There is one unpublished district court opinion worth noting because it comes close to the factual scenario of this case. All Star Int'l Trucks, Inc. v. Burlington Motor Carriers, Inc. (In re Burlington Motor Holdings, Inc.), No. 95-1559(JFK), 2002 WL 63595 (D.Del. Jan. 17, 2002). Pursuant to a plan of reorganization, the new owners of the debtor paid an amount to be distributed directly to the unsecured creditors and assumed liability for other types of claims. Id. at *3. In exchange for this consideration, the new owners received substantially all of the debtors assets including the avoidance claims. Id. The court in Burlington Motor Holdings found that it would be inequitable not to allow the creditor to pursue the actions because it had bargained for the right to do so, and the original bargain had benefitted the estate, including unsecured creditors at the time it was made. Id. (citing In re Maxwell Newspapers, Inc, 189 B.R. 282 (Bankr.S.D.N.Y. 1995); In re Churchfield Mgmt. Inv. Corp., 122 B.R. 76 (Bankr.N.D.Ill. 1990)).

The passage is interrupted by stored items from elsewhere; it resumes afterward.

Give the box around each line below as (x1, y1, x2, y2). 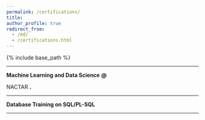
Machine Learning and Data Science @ (6, 71, 107, 79)
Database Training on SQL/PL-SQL (6, 101, 96, 108)
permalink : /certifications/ (6, 9, 81, 15)
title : (6, 15, 23, 21)
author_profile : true (6, 20, 62, 26)
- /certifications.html (12, 37, 72, 43)
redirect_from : (6, 26, 45, 32)
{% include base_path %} (6, 54, 71, 61)
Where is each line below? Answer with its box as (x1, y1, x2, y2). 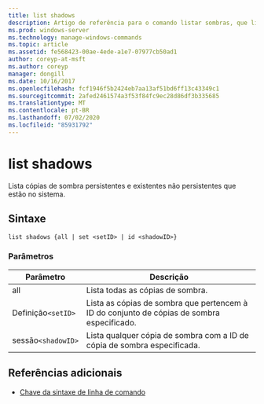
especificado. (86, 317, 137, 328)
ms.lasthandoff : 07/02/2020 (8, 114, 101, 122)
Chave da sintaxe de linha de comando (19, 387, 146, 397)
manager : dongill (8, 70, 65, 78)
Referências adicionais (8, 366, 123, 380)
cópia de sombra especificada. (86, 340, 200, 351)
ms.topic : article (8, 41, 68, 49)
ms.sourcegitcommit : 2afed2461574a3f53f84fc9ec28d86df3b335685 (8, 92, 220, 100)
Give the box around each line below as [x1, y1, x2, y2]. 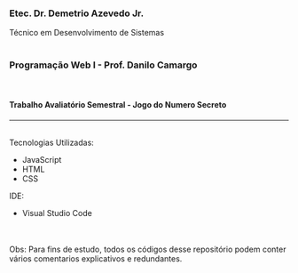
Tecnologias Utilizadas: [9, 137, 95, 148]
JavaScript [21, 154, 62, 165]
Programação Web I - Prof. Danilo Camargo [9, 59, 198, 71]
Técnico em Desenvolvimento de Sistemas [9, 28, 165, 38]
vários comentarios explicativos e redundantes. [9, 253, 183, 264]
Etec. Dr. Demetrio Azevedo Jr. [9, 7, 145, 20]
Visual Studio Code [21, 207, 93, 218]
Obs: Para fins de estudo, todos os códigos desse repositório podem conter [9, 244, 286, 254]
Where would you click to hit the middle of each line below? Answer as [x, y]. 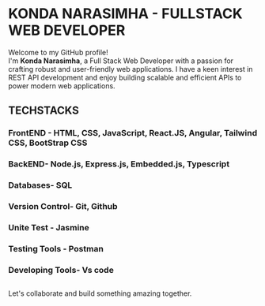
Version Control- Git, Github [63, 207]
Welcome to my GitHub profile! [58, 52]
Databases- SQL [40, 185]
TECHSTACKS [44, 111]
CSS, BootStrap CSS [48, 143]
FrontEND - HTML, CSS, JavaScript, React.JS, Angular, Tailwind [133, 133]
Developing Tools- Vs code [61, 270]
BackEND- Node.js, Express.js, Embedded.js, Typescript [119, 164]
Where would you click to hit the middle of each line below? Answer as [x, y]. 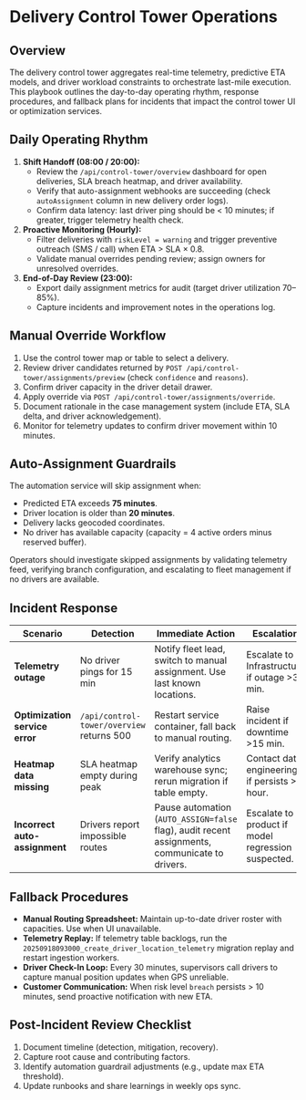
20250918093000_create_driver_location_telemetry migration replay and [158, 948]
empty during [109, 775]
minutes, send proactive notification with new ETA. [117, 997]
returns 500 [106, 736]
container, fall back [195, 727]
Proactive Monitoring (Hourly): [82, 229]
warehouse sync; [191, 770]
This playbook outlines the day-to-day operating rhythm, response [134, 92]
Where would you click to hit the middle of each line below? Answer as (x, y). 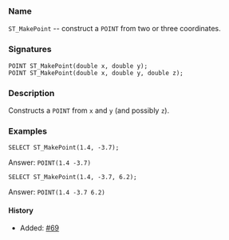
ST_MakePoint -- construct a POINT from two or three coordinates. (114, 29)
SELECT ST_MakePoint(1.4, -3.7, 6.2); (73, 178)
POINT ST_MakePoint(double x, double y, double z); (96, 73)
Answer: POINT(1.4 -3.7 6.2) (57, 192)
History (21, 210)
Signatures (30, 50)
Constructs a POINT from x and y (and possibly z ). (89, 110)
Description (32, 93)
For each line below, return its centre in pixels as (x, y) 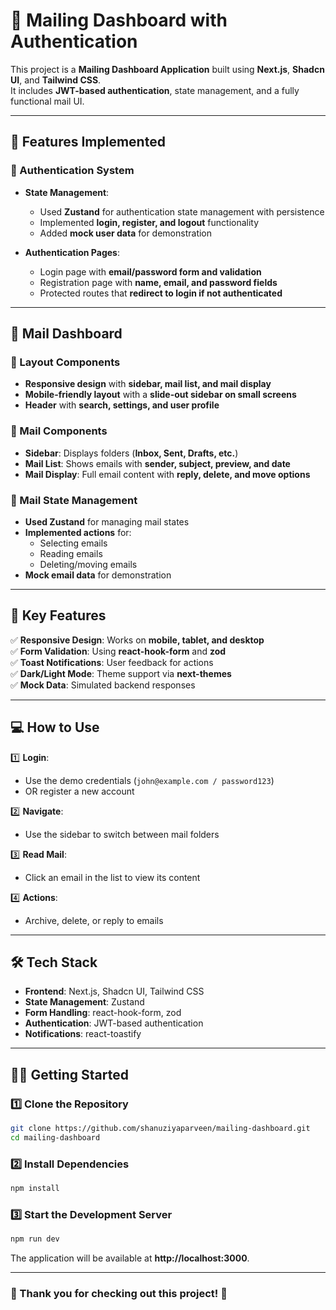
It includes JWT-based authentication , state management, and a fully (155, 90)
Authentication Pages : (72, 252)
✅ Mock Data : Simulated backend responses (103, 685)
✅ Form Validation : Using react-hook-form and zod (118, 651)
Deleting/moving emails (88, 564)
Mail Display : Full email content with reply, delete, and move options (167, 474)
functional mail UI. (47, 101)
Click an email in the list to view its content (112, 877)
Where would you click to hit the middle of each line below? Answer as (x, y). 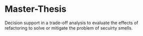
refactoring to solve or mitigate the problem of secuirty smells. (69, 28)
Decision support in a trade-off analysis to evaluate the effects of (71, 23)
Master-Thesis (36, 9)
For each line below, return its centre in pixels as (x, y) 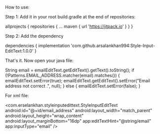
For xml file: (17, 96)
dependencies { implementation (38, 46)
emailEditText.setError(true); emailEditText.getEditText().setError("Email (78, 81)
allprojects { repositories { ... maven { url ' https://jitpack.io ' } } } (69, 26)
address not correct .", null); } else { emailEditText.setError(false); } (73, 86)
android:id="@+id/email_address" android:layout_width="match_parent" (79, 110)
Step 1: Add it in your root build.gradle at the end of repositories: (70, 17)
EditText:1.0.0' (19, 51)
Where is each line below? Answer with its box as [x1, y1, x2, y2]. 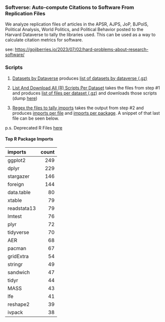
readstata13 [7, 205, 36, 212]
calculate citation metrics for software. [5, 37, 83, 43]
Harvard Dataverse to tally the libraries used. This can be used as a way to [5, 32, 156, 38]
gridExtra [7, 253, 29, 259]
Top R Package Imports [5, 136, 54, 142]
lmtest [7, 213, 22, 220]
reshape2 [7, 301, 30, 308]
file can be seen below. [12, 115, 59, 121]
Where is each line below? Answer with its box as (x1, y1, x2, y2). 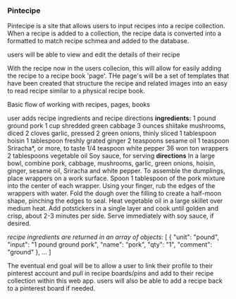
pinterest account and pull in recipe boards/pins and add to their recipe (7, 269, 214, 278)
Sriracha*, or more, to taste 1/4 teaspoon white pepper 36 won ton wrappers (7, 144, 229, 153)
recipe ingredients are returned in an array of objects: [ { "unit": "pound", (7, 233, 220, 242)
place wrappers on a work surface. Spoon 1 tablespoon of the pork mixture (7, 174, 225, 182)
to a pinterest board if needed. (7, 284, 96, 293)
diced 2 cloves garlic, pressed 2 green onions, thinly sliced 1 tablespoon (7, 129, 217, 138)
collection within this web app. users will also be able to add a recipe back (7, 276, 223, 285)
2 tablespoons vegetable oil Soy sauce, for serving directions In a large (7, 151, 216, 160)
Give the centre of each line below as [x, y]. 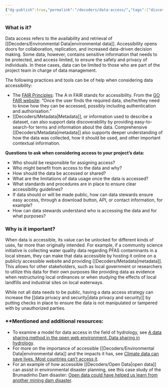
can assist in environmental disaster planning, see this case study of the [87, 369]
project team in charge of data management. [51, 70]
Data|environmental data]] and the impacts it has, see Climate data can [85, 353]
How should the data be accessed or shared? [59, 173]
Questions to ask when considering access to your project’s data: [75, 153]
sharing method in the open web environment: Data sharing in [76, 337]
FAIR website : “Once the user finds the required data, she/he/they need [86, 100]
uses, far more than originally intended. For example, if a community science [84, 245]
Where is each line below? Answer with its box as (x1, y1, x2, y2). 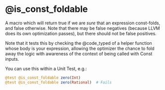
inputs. (5, 56, 19, 62)
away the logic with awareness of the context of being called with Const (5, 51, 153, 57)
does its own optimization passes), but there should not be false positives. (5, 30, 157, 36)
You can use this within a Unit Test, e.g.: (5, 66, 87, 72)
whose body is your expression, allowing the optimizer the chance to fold (5, 45, 155, 51)
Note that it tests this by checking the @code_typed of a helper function (5, 40, 152, 46)
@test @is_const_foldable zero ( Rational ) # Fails (5, 80, 112, 85)
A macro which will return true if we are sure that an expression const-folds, (5, 20, 161, 26)
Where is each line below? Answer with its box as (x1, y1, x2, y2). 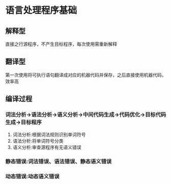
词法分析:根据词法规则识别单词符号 (12, 131, 86, 138)
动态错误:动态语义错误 (5, 173, 60, 180)
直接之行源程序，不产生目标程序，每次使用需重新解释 (5, 41, 117, 47)
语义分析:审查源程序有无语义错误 (12, 144, 82, 150)
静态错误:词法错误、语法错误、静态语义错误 (5, 158, 112, 165)
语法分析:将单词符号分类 (12, 138, 64, 144)
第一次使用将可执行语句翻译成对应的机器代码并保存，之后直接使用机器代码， (5, 72, 166, 78)
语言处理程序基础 (5, 5, 78, 16)

Standing is an issue of law; therefore, the Court reviews the Bankruptcy Court's findings de novo. See In re Davis, 194 F.3d 570, 573 (5th Cir. 1999). Cf. In re James Wilson Assocs., 965 F.2d 160, 168 (7th Cir. 1992) (treating an the issue of standing as one of law to review de novo). To have standing to invoke a statute, in this case § 550, Mellon must be one of the entities that the statute is intended to protect. See In re James Wilson Assocs., 965 F.2d at 168; Tucker v. Dep't of Commerce, 958 F.2d 1411, 1416 (7th Cir. 1992). Section 550 states, in pertinent part:

(a) Except as otherwise provided in this section, to the extent that a transfer is avoided under section 544, 545, 547, 548, 549, 553(b), or 724(a) of this title, the trustee may recover, for the benefit of the estate, the property transferred, or, if the court so orders, the value of such property. . . .
11 U.S.C. § 550(a).

A plain reading of the statue would require that the trustee recover any avoidance recovery property for the benefit of the estate. Similarly, the language of § 547 and § 548, which form the basis for Mellon's claims against the Defendants, refer to "the trustee" as the operative party. Id. § 547 (stating that "the trustee may avoid any transfer of an interest of the debtor in property. . . ."); id. § 548 (stating that "[t]he trustee may avoid any transfer of an interest of the debtor in property, or any obligation incurred by the debtor, that was made or incurred on or within one year before the date of the filing of the petition. . . ."). In other words, under a plain reading of the statutes at issue, there are two questions, whether or not Mellon may stand in the shoes of the trustee and whether or not recovery by Mellon would benefit the estate.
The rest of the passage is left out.